[Opening Records for this task section]

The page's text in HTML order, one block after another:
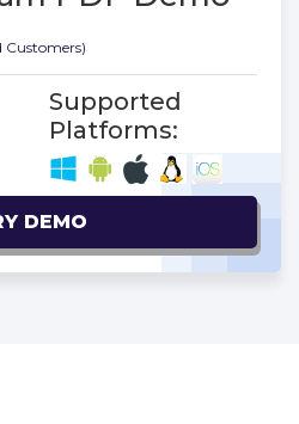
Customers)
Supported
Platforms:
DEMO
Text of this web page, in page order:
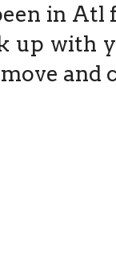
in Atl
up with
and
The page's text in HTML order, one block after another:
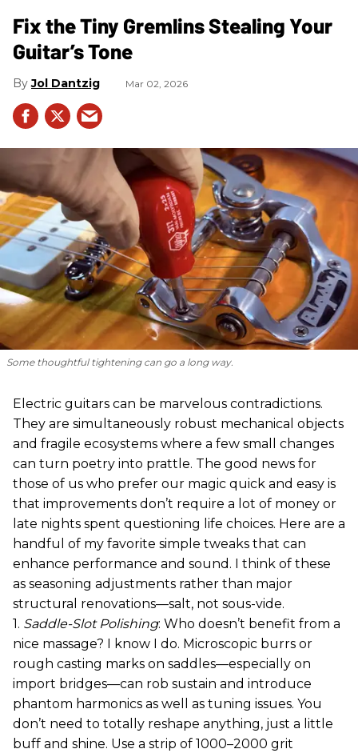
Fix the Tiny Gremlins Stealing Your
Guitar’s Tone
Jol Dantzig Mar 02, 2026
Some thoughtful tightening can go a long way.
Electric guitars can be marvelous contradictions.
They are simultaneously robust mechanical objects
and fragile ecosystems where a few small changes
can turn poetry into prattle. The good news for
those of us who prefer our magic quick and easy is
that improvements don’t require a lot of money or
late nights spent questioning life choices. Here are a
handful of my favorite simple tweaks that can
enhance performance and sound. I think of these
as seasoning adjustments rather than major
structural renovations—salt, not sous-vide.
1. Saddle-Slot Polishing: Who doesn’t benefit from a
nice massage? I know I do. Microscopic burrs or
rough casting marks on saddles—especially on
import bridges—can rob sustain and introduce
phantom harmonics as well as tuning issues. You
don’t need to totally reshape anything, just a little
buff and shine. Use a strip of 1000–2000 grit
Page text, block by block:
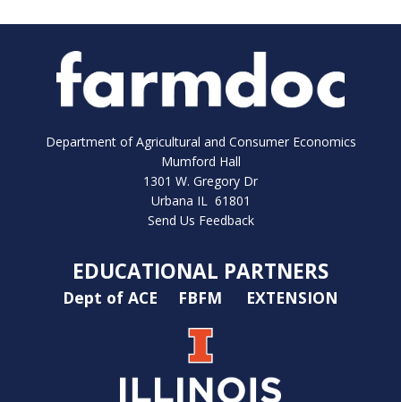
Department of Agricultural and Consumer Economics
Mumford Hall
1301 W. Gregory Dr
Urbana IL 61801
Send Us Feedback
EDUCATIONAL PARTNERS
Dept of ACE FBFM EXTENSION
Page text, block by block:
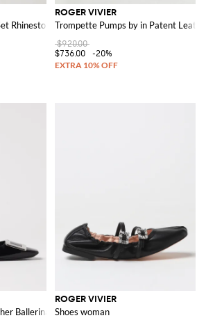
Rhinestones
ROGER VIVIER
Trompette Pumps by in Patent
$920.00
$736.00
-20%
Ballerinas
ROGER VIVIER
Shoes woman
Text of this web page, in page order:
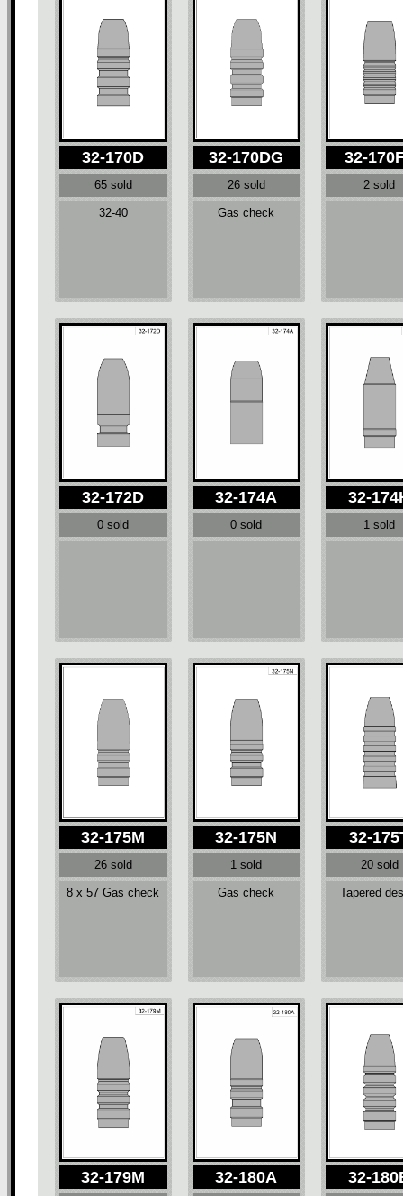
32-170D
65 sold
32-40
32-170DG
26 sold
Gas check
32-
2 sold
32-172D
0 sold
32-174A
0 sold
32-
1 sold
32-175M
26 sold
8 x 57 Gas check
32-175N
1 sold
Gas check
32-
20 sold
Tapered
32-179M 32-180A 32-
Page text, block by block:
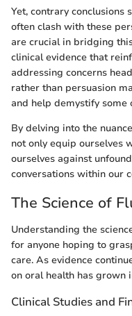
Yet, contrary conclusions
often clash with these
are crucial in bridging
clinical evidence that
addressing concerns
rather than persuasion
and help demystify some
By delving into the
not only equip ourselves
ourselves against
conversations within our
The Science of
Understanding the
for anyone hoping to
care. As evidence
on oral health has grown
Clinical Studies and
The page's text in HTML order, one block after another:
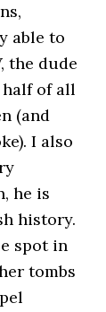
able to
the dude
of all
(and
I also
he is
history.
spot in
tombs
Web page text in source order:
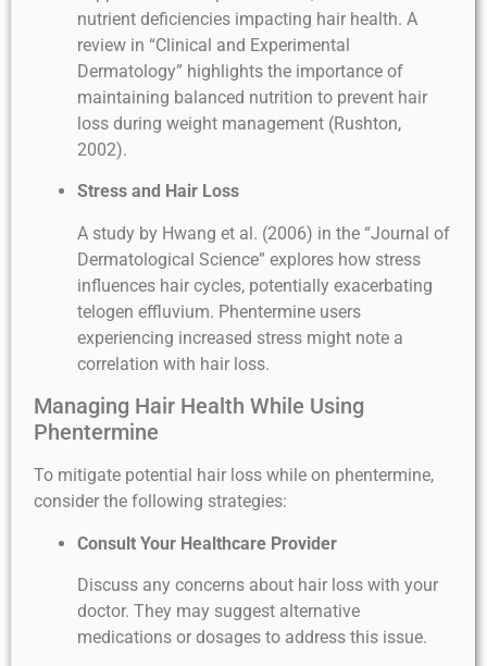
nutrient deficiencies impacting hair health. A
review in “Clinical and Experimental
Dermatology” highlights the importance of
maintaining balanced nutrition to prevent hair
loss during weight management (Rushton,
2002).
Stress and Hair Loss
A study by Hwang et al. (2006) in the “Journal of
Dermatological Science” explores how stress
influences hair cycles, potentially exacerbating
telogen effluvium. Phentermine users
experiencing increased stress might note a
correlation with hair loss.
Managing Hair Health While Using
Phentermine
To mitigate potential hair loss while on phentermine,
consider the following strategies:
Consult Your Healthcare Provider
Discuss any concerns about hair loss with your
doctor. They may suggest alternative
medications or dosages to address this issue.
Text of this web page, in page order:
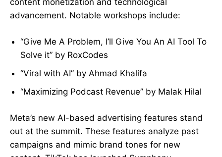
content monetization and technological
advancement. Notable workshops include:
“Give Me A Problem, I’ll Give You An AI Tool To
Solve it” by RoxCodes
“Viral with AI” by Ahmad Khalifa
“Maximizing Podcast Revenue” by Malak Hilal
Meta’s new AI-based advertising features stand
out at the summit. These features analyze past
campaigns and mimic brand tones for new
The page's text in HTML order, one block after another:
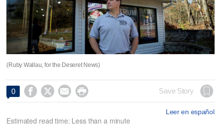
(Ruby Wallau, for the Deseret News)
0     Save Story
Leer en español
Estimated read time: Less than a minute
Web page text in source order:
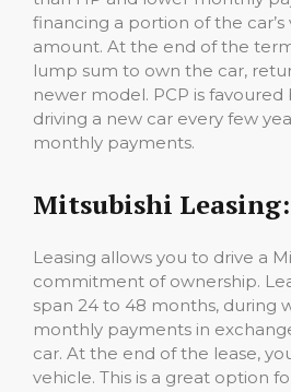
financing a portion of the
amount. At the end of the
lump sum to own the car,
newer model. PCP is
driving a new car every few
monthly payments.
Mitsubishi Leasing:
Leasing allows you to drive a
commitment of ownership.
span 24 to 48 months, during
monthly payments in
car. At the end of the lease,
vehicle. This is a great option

[Closing Records for this task section]

- Goal of the exercise: When a line in the records above holds "They", that line is to be reported.

- Output below:
They are simultaneously robust mechanical objects
doctor. They may suggest alternative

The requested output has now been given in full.